An antitrust complaint filed against Google by the European Union earlier this year could force the company to pay huge fines and change the way its search engine operates in Europe.
In the complaint, E.U. regulators say Google has abused its dominance in online search to stifle competition. If the charges stick, Google could face a cascade of antitrust allegations over a variety of its other services as well.
On August 27, Google filed a response to the E.U.’s complaint, arguing that its allegations are unfounded. According to Google, its practices don’t harm competition and the way it organizes search results actually benefits consumers.
Here’s a quick explainer of why European officials are targeting Google and how the search giant has responded so far.
What is the European Union saying Google did wrong?
The formal accusation is tied to the way Google displays its shopping comparison product, Google Shopping, in search results. Items from Google Shopping are displayed at the top of the search results page when users search for many basic products, like “kites” or “dog food.” According to the E.U., automatically placing Google’s own service in this prized digital real estate could “artificially divert traffic from rival comparison shopping services and hinder their ability to compete, to the detriment of consumers, as well as stifling innovation.”
Why does it matter whether Google promotes its rivals equally?
Google controls more than 90% of the search engine market share in most European countries, compared to about 65% market share in the U.S. According to Google’s rivals, such as Yelp and Microsoft, that control over search gives Google incredible influence over the viability of other companies that rely on search results to drive web traffic and generate business.
What is Google’s counterargument?
In Google’s formal response to regulators’ complaints, the company argues that the search market remains competitive and that Google actually drives clicks to various other aggregators. The company says it has increased free traffic to European websites by 227% over the last decade. Google also says that both users and advertisers like the way products are displayed in the Google Shopping results.

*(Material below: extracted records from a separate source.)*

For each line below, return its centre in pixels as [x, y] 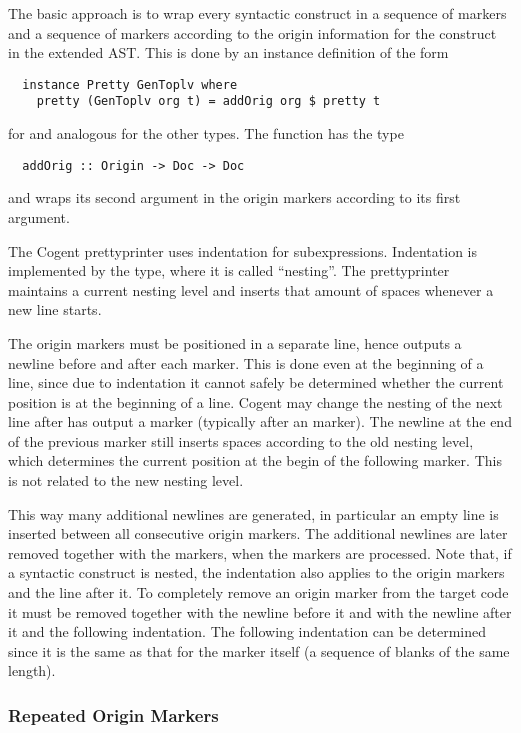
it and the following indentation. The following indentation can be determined [247, 631]
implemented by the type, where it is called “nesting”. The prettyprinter [229, 270]
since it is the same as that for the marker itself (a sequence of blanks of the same [259, 650]
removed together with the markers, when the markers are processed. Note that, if [260, 552]
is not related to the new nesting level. [126, 480]
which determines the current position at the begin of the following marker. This [255, 460]
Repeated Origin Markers [113, 714]
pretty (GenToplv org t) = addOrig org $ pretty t [208, 101]
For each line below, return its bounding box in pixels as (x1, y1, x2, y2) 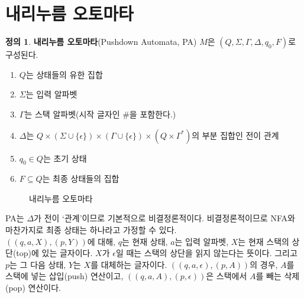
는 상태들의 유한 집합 (25, 68, 103, 80)
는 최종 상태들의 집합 (42, 172, 119, 185)
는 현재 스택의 (238, 235, 289, 247)
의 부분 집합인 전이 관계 (192, 129, 279, 141)
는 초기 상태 (43, 152, 87, 164)
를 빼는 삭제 (256, 270, 300, 282)
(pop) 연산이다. (5, 281, 61, 294)
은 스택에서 (206, 270, 247, 282)
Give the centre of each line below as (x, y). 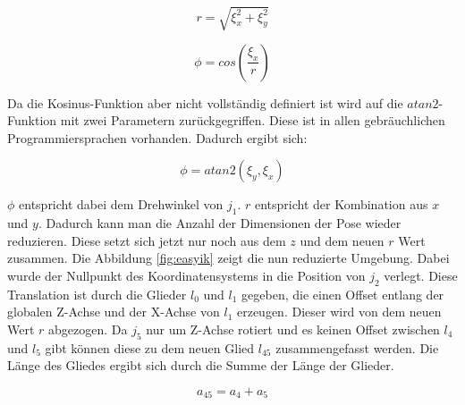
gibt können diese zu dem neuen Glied (150, 347)
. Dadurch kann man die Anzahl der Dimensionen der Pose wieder (220, 223)
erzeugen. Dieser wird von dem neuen (339, 312)
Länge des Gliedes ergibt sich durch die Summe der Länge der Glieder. (201, 365)
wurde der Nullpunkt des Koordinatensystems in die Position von (186, 275)
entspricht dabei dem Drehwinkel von (121, 204)
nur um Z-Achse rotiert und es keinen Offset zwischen (293, 329)
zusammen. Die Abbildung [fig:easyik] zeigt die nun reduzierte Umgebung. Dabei (228, 258)
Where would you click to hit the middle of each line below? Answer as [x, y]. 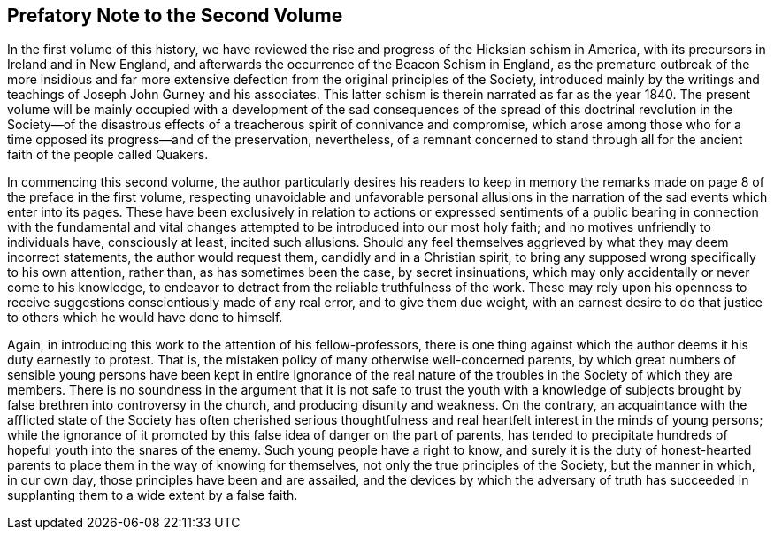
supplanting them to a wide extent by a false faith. [153, 495]
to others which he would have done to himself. [145, 318]
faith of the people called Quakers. [108, 155]
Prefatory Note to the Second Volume [175, 15]
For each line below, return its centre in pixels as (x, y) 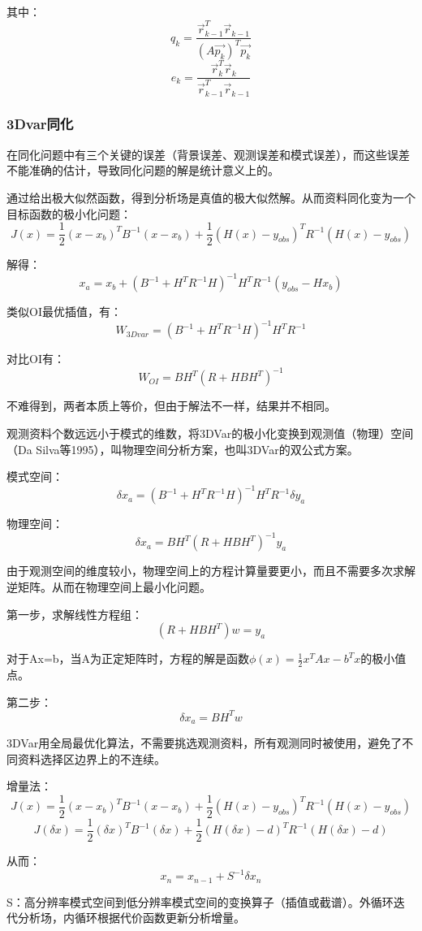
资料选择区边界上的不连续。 (91, 758)
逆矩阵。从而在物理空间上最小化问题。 (109, 587)
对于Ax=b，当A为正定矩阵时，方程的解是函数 (128, 658)
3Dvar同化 (40, 124)
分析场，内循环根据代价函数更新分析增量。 (131, 918)
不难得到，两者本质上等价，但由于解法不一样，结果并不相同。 (171, 406)
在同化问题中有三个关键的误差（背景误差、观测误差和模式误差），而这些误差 (208, 154)
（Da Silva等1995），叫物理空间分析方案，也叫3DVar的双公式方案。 (183, 449)
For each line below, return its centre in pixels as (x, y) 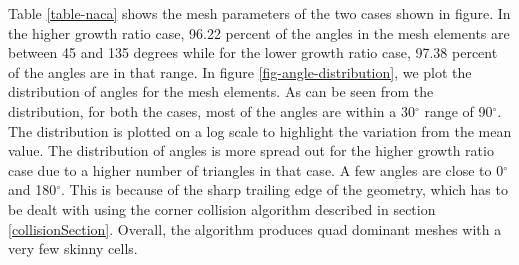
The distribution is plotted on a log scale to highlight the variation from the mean (260, 130)
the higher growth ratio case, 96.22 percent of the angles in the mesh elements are (259, 32)
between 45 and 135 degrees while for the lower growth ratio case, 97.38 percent (253, 52)
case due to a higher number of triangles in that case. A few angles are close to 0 (256, 169)
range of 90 (458, 110)
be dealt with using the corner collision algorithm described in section (222, 208)
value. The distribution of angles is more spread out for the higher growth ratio (251, 150)
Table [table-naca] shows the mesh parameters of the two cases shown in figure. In (259, 13)
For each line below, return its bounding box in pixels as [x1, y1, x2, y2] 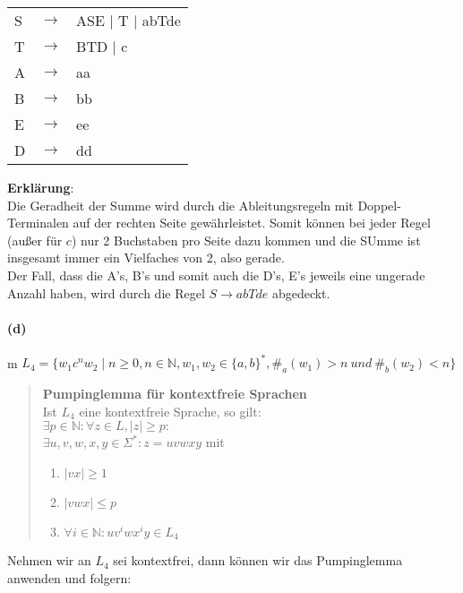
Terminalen [7, 213, 69, 232]
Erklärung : [7, 178, 74, 196]
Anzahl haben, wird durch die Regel [7, 283, 205, 302]
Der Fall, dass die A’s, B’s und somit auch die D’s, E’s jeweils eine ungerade [7, 265, 425, 284]
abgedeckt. [271, 283, 330, 302]
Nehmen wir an [7, 551, 91, 570]
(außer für [7, 230, 63, 249]
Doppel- [357, 195, 401, 214]
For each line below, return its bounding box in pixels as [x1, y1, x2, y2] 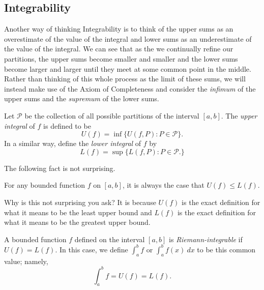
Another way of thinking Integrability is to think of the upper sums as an [4, 23, 233, 34]
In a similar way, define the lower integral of [4, 138, 141, 149]
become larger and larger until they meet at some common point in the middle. [4, 63, 251, 74]
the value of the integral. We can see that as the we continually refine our [4, 43, 233, 54]
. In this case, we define [55, 244, 128, 254]
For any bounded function [4, 180, 85, 190]
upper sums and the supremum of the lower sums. [4, 93, 159, 104]
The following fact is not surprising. [4, 162, 115, 173]
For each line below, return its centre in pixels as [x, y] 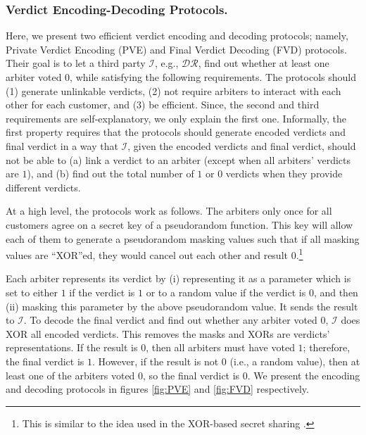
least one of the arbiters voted [70, 375]
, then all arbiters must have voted [220, 347]
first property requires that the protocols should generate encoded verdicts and [176, 132]
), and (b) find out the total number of [111, 174]
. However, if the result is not [156, 361]
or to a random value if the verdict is [226, 292]
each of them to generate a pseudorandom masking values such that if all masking [183, 238]
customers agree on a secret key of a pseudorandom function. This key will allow [179, 224]
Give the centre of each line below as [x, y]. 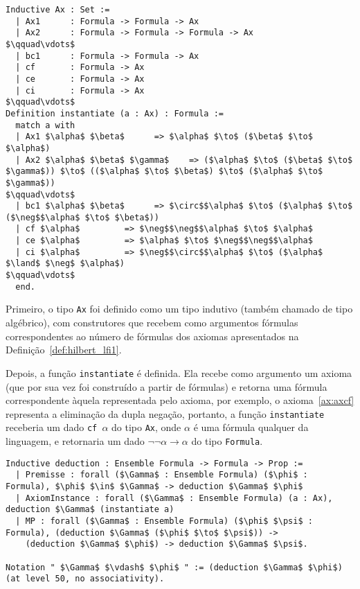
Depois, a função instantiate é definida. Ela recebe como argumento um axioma [179, 372]
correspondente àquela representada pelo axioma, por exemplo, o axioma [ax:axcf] [180, 400]
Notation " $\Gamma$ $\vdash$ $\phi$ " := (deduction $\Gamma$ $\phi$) [174, 567]
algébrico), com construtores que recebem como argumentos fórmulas [152, 323]
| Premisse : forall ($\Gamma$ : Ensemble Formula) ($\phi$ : [162, 475]
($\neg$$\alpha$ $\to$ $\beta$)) [82, 217]
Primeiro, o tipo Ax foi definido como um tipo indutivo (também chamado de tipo [179, 309]
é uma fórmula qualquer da [251, 427]
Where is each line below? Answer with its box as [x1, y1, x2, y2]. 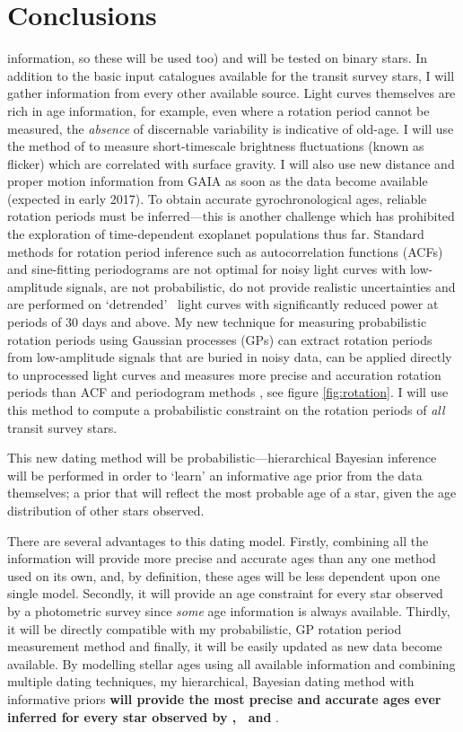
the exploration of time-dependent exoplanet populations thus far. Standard [7, 225, 424, 243]
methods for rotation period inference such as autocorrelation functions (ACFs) [7, 242, 443, 260]
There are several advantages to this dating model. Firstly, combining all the [7, 531, 429, 550]
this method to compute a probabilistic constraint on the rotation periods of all [7, 401, 445, 419]
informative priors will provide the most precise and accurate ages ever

“Our search engine is designed to provide the most relevant results and most useful ads for any query. Users and advertisers benefit when we do this well. So does Google,” Google General Counsel Kent Walker wrote in a blog post Aug. 27. The more relevant the ads — the better they perform in connecting potential buyers and sellers — the more value they generate for everyone.”
How long has the European investigation been going on?
Officials began a general investigation into Google’s search practices in November of 2010. After years of back and forth, Google reached a tentative settlement with the European Commission in February 2014 in which the company agreed to place competitors’ search results at the top of the results page along with results from Google’s services. However, the settlement was ultimately rejected later in the year. Now the E.U. has a new antitrust chief, Margrethe Vestager, who has taken a harder line against Google.
What punishments could Google face?
The European Union can collect fines as large as 10% of annual sales for violation of antitrust law. In Google’s case, that would amount to more than $6 billion, though it isn’t clear if a final fee would go that high. The company could also be forced to change the way its search engine works — in its charges, the European Commission says Google should treat its own comparison shopping service the same as that of its rivals by showing whatever results are most relevant based on a user’s search query.
Google will have ten weeks to respond to the E.U.’s allegations in hopes of avoiding a big fine.
Is this only about Google Shopping?
No. The European Commission also announced that it’s opening an antitrust investigation into Android, Google’s mobile operating system. The Commission will consider whether Google pressured manufacturers who use Android on their devices to pre-install Google’s own apps. It will also seek to learn if Google prevented manufacturers from developing modified versions of Android in a manner that runs afoul of antitrust law.
For its part, Google argues Android has helped spur mobile innovation and that its practices are not out of line with the way Apple and Microsoft control their mobile ecosystems.
The Commission is also continuing to investigate how Google prioritizes its own specialized results in other specific fields, such as flights, and the kinds of restrictions the company places on advertisers.
Could Google face similar scrutiny in the U.S.?
It’s doubtful. The Federal Trade Commission launched an antitrust investigation into Google in 2011 but ultimately filed no legal charges against the search giant. A recently disclosed internal report, however, revealed the FTC was closer than initially believed to filing charges against Google.
Has this ever happened before?
American tech giant Microsoft long sparred with European regulators over antitrust concerns regarding the Windows operating system and Internet browsers. Microsoft initially got away without a fine by agreeing to offer new Windows users in Europe a wider choice of browsers. However, Microsoft was fined $732 million in 2013 when it was found not to be complying with that deal (Microsoft blamed technical errors). Some commentators argue Microsoft’s dealings with European regulators changed the company’s culture in profound ways.